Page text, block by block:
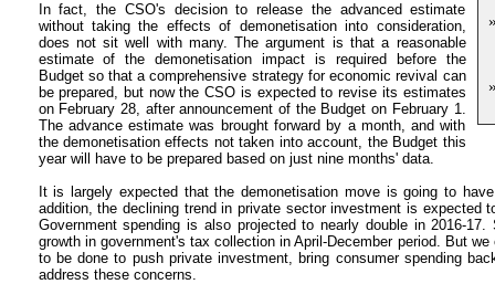
In fact, the CSO's decision to release the advanced estimate
without taking the effects of demonetisation into consideration,
does not sit well with many. The argument is that a reasonable
estimate of the demonetisation impact is required before the
Budget so that a comprehensive strategy for economic revival can
be prepared, but now the CSO is expected to revise its estimates
on February 28, after announcement of the Budget on February 1.
The advance estimate was brought forward by a month, and with
the demonetisation effects not taken into account, the Budget this
year will have to be prepared based on just nine months' data.
It is largely expected that the demonetisation move is going to
addition, the declining trend in private sector investment is expected
Government spending is also projected to nearly double in 2016-
growth in government's tax collection in April-December period. But
to be done to push private investment, bring consumer spending
address these concerns.
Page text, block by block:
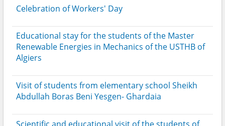
Celebration of Workers' Day
Educational stay for the students of the Master
Renewable Energies in Mechanics of the USTHB of
Algiers
Visit of students from elementary school Sheikh
Abdullah Boras Beni Yesgen- Ghardaia
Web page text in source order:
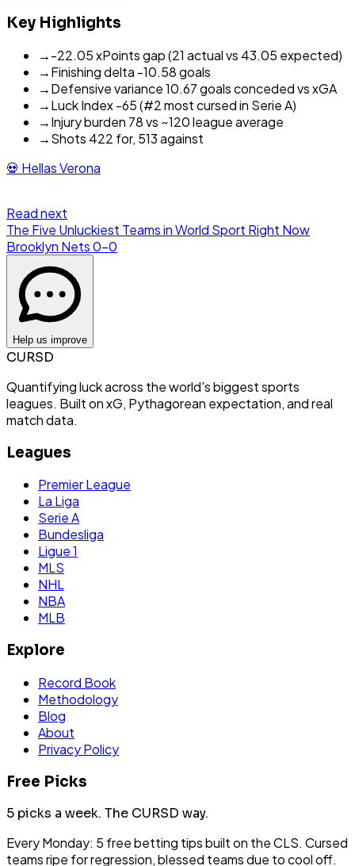
Key Highlights
→-22.05 xPoints gap (21 actual vs 43.05 expected)
→Finishing delta -10.58 goals
→Defensive variance 10.67 goals conceded vs xGA
→Luck Index -65 (#2 most cursed in Serie A)
→Injury burden 78 vs ~120 league average
→Shots 422 for, 513 against
💀 Hellas Verona
Read next
The Five Unluckiest Teams in World Sport Right Now
Brooklyn Nets0-0
Help us improve
CURSD
Quantifying luck across the world's biggest sports
leagues. Built on xG, Pythagorean expectation, and real
match data.
Leagues
Premier League
La Liga
Serie A
Bundesliga
Ligue 1
MLS
NHL
NBA
MLB
Explore
Record Book
Methodology
Blog
About
Privacy Policy
Free Picks
5 picks a week. The CURSD way.
Every Monday: 5 free betting tips built on the CLS. Cursed
teams ripe for regression, blessed teams due to cool off.
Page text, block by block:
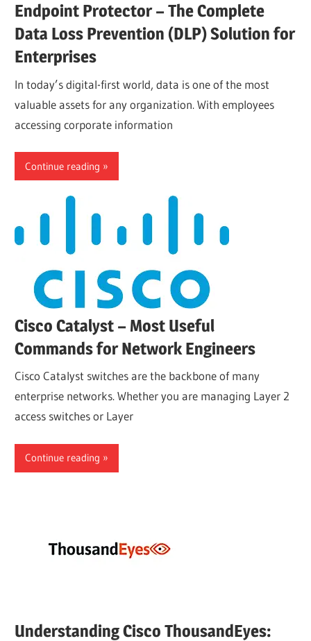
Endpoint Protector – The Complete
Data Loss Prevention (DLP) Solution for
Enterprises
In today’s digital-first world, data is one of the most
valuable assets for any organization. With employees
accessing corporate information
Continue reading
Cisco Catalyst – Most Useful
Commands for Network Engineers
Cisco Catalyst switches are the backbone of many
enterprise networks. Whether you are managing Layer 2
access switches or Layer
Continue reading
Understanding Cisco ThousandEyes:
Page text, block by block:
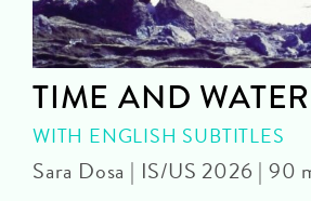
TIME AND WATER
WITH ENGLISH SUBTITLES
Sara Dosa | IS/US 2026 | 90
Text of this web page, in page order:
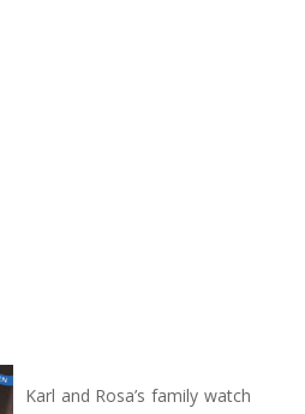
Karl and Rosa’s family watch
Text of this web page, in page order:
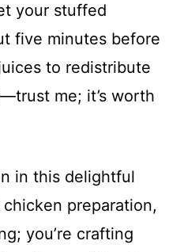
your stuffed
five minutes before
to redistribute
me; it’s worth
in this delightful
preparation,
you’re crafting
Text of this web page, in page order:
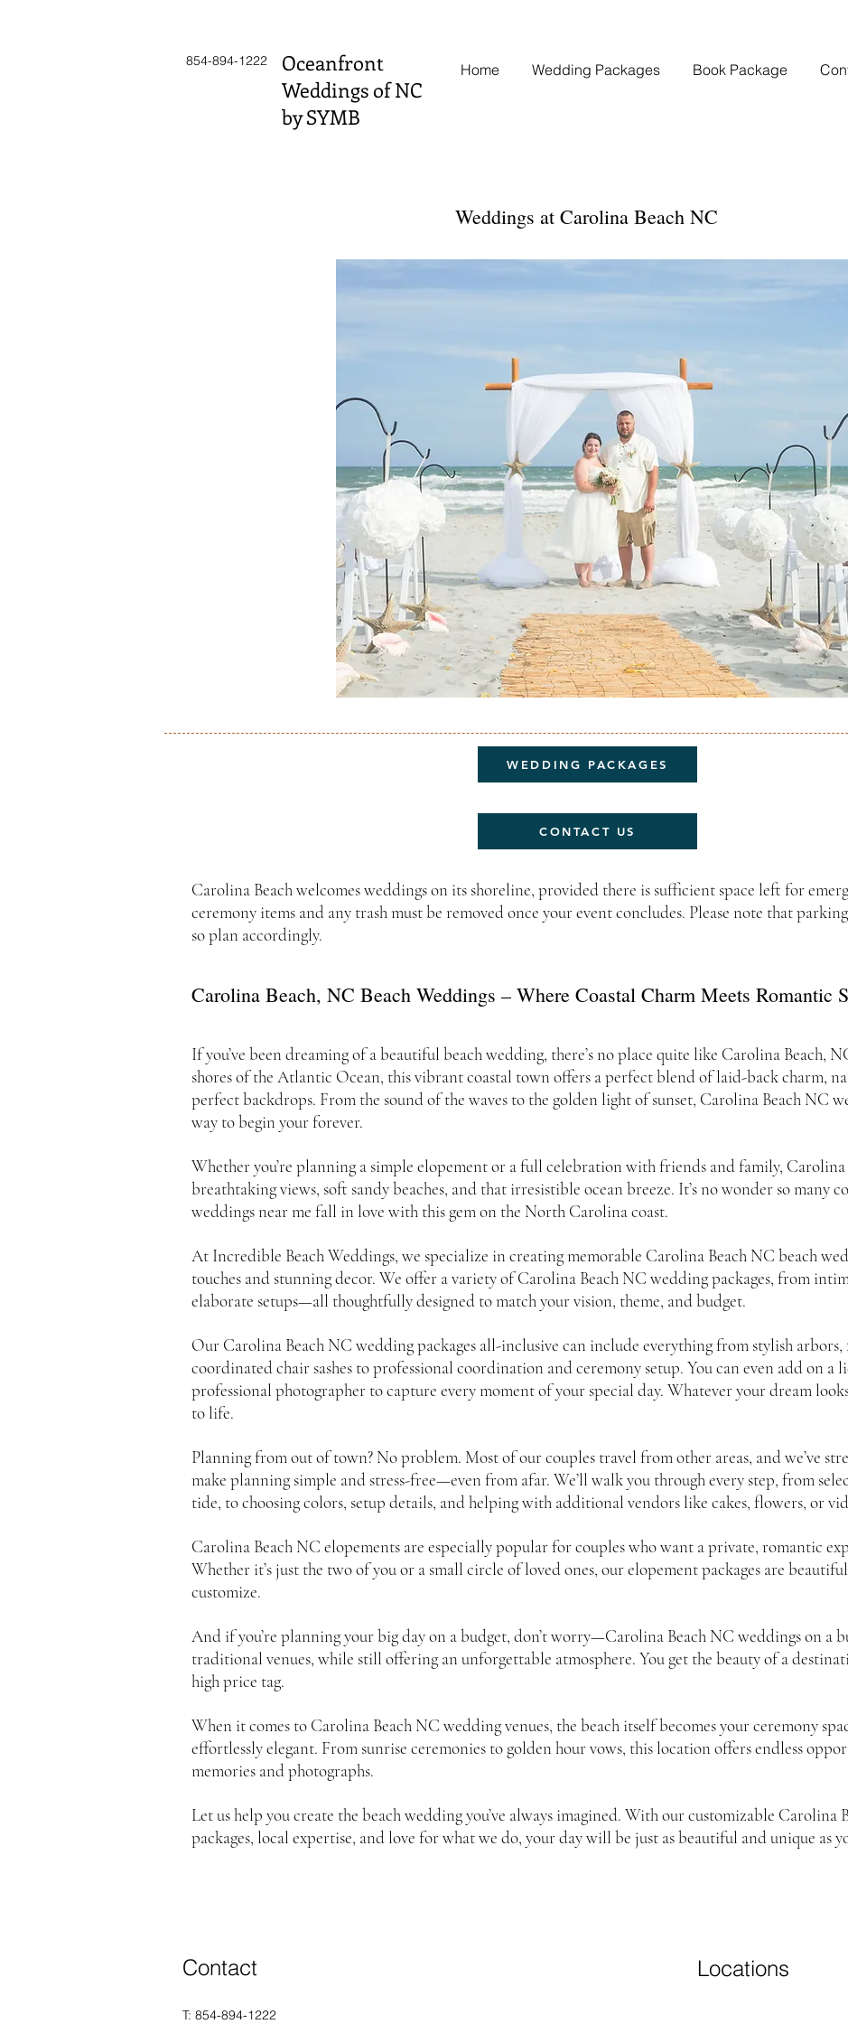
854-894-1222
Oceanfront
Weddings of NC
by SYMB
Weddings at Carolina Beach NC
WEDDING PACKAGES
CONTACT US
Carolina Beach welcomes weddings on its shoreline, provided there is sufficient space left for
ceremony items and any trash must be removed once your event concludes. Please note that
so plan accordingly.
Carolina Beach, NC Beach Weddings – Where Coastal Charm Meets Romantic
If you’ve been dreaming of a beautiful beach wedding, there’s no place quite like Carolina Beach,
shores of the Atlantic Ocean, this vibrant coastal town offers a perfect blend of laid-back charm,
perfect backdrops. From the sound of the waves to the golden light of sunset, Carolina Beach NC
way to begin your forever.
Whether you’re planning a simple elopement or a full celebration with friends and family,
breathtaking views, soft sandy beaches, and that irresistible ocean breeze. It’s no wonder so many
weddings near me fall in love with this gem on the North Carolina coast.
At Incredible Beach Weddings, we specialize in creating memorable Carolina Beach NC beach
touches and stunning decor. We offer a variety of Carolina Beach NC wedding packages, from
elaborate setups—all thoughtfully designed to match your vision, theme, and budget.
Our Carolina Beach NC wedding packages all-inclusive can include everything from stylish
coordinated chair sashes to professional coordination and ceremony setup. You can even add on a
professional photographer to capture every moment of your special day. Whatever your dream
to life.
Planning from out of town? No problem. Most of our couples travel from other areas, and we’ve
make planning simple and stress-free—even from afar. We’ll walk you through every step, from
tide, to choosing colors, setup details, and helping with additional vendors like cakes, flowers, or
Carolina Beach NC elopements are especially popular for couples who want a private, romantic
Whether it’s just the two of you or a small circle of loved ones, our elopement packages are
customize.
And if you’re planning your big day on a budget, don’t worry—Carolina Beach NC weddings on a
traditional venues, while still offering an unforgettable atmosphere. You get the beauty of a
high price tag.
When it comes to Carolina Beach NC wedding venues, the beach itself becomes your ceremony
effortlessly elegant. From sunrise ceremonies to golden hour vows, this location offers endless
memories and photographs.
Let us help you create the beach wedding you’ve always imagined. With our customizable Carolina
packages, local expertise, and love for what we do, your day will be just as beautiful and unique as
Home Wedding Packages Book Package
Contact
T: 854-894-1222
Locations
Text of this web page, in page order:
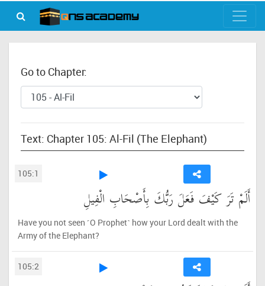
Go to Chapter:
Text: Chapter 105: Al-Fil (The Elephant)
105:1
أَلَمْ تَرَ كَيْفَ فَعَلَ رَبُّكَ بِأَصْحَابِ الْفِيلِ
Have you not seen ˹O Prophet˺ how your Lord dealt with the
Army of the Elephant?
105:2

────

WHAT THE TASK ASKS. Between and including the line with "memories and photographs." and the line with "أَلَمْ تَرَ كَيْفَ", repeat every line exactly as it appears above, with pictures left out.

ANSWER BELOW.
memories and photographs.
Let us help you create the beach wedding you’ve always imagined. With our customizable Carolina
packages, local expertise, and love for what we do, your day will be just as beautiful and unique as
Home Wedding Packages Book Package
Contact
T: 854-894-1222
Locations
Text of this web page, in page order:
Go to Chapter:
Text: Chapter 105: Al-Fil (The Elephant)
105:1
أَلَمْ تَرَ كَيْفَ فَعَلَ رَبُّكَ بِأَصْحَابِ الْفِيلِ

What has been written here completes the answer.